# Basic model

### Setup 1
- train/test name: the files containing the relationship between titles
- model_name: the name of the model. Used when saving model.
- sent2seq_name: the output of Preprocessing task.
- sent2seq_test_name: the file to store the processed sentences in testset.

In [1]:
num_threads = 4
train_name = 'train.csv'
test_name = 'test.csv'
model_name = 'models/RNNv1'
mode = 'chinese' # english / chinese
vocab_name = 'vocab.json'
sent2seq_name = 'sent2seq.json'
sent2seq_test_name = 'sent2seq_test.json'

In [2]:
from multiprocessing.pool import ThreadPool as Pool
import json
from tqdm import tqdm_notebook as tqdm
import jieba.posseg as pseg
import csv
import numpy as np
from tensorflow.keras.preprocessing.sequence import pad_sequences

### Setup 2
- MAX_Q_LEN: the maximum length of the first input title
- MAX_A_LEN: the maximum length of the second input title

In [3]:
BOS = '<bos>'
EOS = '<eos>'
PAD = '<pad>'
UNK = '<unk>'
MAX_Q_LEN = 20
MAX_A_LEN = 20

### Data loader
this cell loads the sentence relationships, store it into label, and store the corresponding sentences into data1, data2.

In [4]:
##### Data Loader
print('loading ' + vocab_name)
vocab = json.load(open(vocab_name, 'r', encoding='utf-8'))
print('done')

print('loading ' + sent2seq_name)
Sent2Seq = json.load(open(sent2seq_name, 'r'))
print('done')

iBOS = vocab[BOS]
iPAD = vocab[PAD]
iEOS = vocab[EOS]

print("Loading {} ...".format(train_name))
data1 = []
data2 = []
label = []

Reader = csv.reader(open(train_name, newline='', encoding='utf-8'), delimiter=',', quotechar='"')
row_count = sum(1 for row in Reader)
Reader = csv.reader(open(train_name, newline='', encoding='utf-8'), delimiter=',', quotechar='"')
for i,fields in tqdm(enumerate(Reader), total=row_count):    
    if i == 0:
        continue
    tid1, tid2 = fields[1:3]
#     sent1 = [iBOS] + Sent2Seq[tid1] + [iEOS]
#     sent2 = [iBOS] + Sent2Seq[tid2] + [iEOS]
    sent1 = Sent2Seq[tid1]
    sent2 = Sent2Seq[tid2]
    data1.append(sent1)
    data2.append(sent2)
    label.append(fields[7])
NUM_DATA = len(data1)
print("done. {} data loaded.".format(NUM_DATA))

loading vocab.json
done
loading sent2seq.json
done
Loading train.csv ...


HBox(children=(IntProgress(value=0, max=320553), HTML(value='')))


done. 320552 data loaded.


### Padding & Label transform
the cell pads or truncate the sentences to the specified length, then assign number (0~2) according to the labels.

In [5]:
data1 = pad_sequences(data1, maxlen=MAX_Q_LEN, padding='pre', truncating='pre', value=iPAD)
data2 = pad_sequences(data2, maxlen=MAX_A_LEN, padding='pre', truncating='pre', value=iPAD)
print('done')

num_agree = sum([lb == 'agreed' for lb in label])
num_disagree = sum([lb == 'disagreed' for lb in label])
num_unrelated = sum([lb == 'unrelated' for lb in label])

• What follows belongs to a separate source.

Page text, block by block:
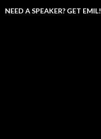
NEED A SPEAKER? GET EMIL!

lbtype = {'agreed': 0, 'disagreed': 1, 'unrelated': 2}
labelcat = []
for lb in label:
    labelcat.append(lbtype[lb])

done


### Hyperparameters
hyperparameters for the model.

In [10]:
RNN_HIDDEN = 128
EMBED_DIM = 200
DENSE_HIDDEN = 1
VOCAB_SZ = len(vocab)
print(VOCAB_SZ)

71055


### Embedding
load the embedding pre-trained in WordEmbedding task.

In [11]:
wv_matrix = np.load('wv_matrix'+'.npy')

### Architecture
this cell specifies the architecture of the model.

In [12]:
from tensorflow.keras.models import Model
from tensorflow.keras import backend as K
from tensorflow.keras.layers import Input, Dense, Embedding, CuDNNLSTM, Concatenate

L_EmbeddingLayer = Embedding(VOCAB_SZ, EMBED_DIM, mask_zero=False, weights=[wv_matrix], trainable=False, name='WordEmbedding')
# L_EmbeddingLayer = Embedding(VOCAB_SZ, EMBED_DIM, name='WordEmbedding')

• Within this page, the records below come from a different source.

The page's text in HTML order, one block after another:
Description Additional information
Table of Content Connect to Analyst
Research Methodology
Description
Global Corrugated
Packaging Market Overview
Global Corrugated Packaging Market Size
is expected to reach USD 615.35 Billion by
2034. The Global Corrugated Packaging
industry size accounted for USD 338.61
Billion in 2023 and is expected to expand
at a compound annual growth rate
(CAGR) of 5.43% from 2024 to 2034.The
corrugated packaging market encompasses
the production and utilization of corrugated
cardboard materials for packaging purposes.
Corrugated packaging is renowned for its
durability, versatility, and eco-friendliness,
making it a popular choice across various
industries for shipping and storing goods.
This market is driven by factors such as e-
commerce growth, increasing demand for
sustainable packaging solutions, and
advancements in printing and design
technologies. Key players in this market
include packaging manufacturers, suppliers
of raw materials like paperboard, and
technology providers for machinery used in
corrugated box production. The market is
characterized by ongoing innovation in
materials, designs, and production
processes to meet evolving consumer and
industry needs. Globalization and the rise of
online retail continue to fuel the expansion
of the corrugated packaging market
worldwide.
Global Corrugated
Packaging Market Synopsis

t_query = Input(shape=(MAX_Q_LEN,), dtype='int32', name='Sentence1')
t_enc_Q = L_EmbeddingLayer(t_query)

t_answer = Input(shape=(MAX_A_LEN,), dtype='int32', name='Sentence2')
t_enc_A = L_EmbeddingLayer(t_answer)

RNNLayer1 = CuDNNLSTM(RNN_HIDDEN, unit_forget_bias=True, name='RNN1')

semi_out_q = RNNLayer1(t_enc_Q)

semi_out_a = RNNLayer1(t_enc_A)

DenseLayer2 = Dense(3, activation='softmax', use_bias=True)

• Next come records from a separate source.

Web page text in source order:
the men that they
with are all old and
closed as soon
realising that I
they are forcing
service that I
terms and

semi_out_qa = Concatenate(axis=-1, name='Interaction')([semi_out_q, semi_out_a])

output = DenseLayer2(semi_out_qa)

model = Model(inputs=[t_query, t_answer], outputs=output)

model.summary()

__________________________________________________________________________________________________
Layer (type)                    Output Shape         Param #     Connected to                     
Sentence1 (InputLayer)          (None, 20)           0                                            
__________________________________________________________________________________________________
Sentence2 (InputLayer)          (None, 20)           0                                            
__________________________________________________________________________________________________
WordEmbedding (Embedding)       (None, 20, 200)      14211000    Sentence1[0][0]                  
                                                                 Sentence2[0][0]                  
__________________________________________________________________________________________________
RNN1 (CuDNNLSTM)                (None, 128)          168960      WordEmbedding[0][0]              
          

### Training
this cell trains the model with the data prepared above.

In [13]:
from tensorflow.keras.callbacks import EarlyStopping, ModelCheckpoint, ReduceLROnPlateau, LambdaCallback
from tensorflow.keras.optimizers import RMSprop, Adam

epochs = 20
starting = 0
model.compile(optimizer='adam', loss='sparse_categorical_crossentropy', metrics=["accuracy"])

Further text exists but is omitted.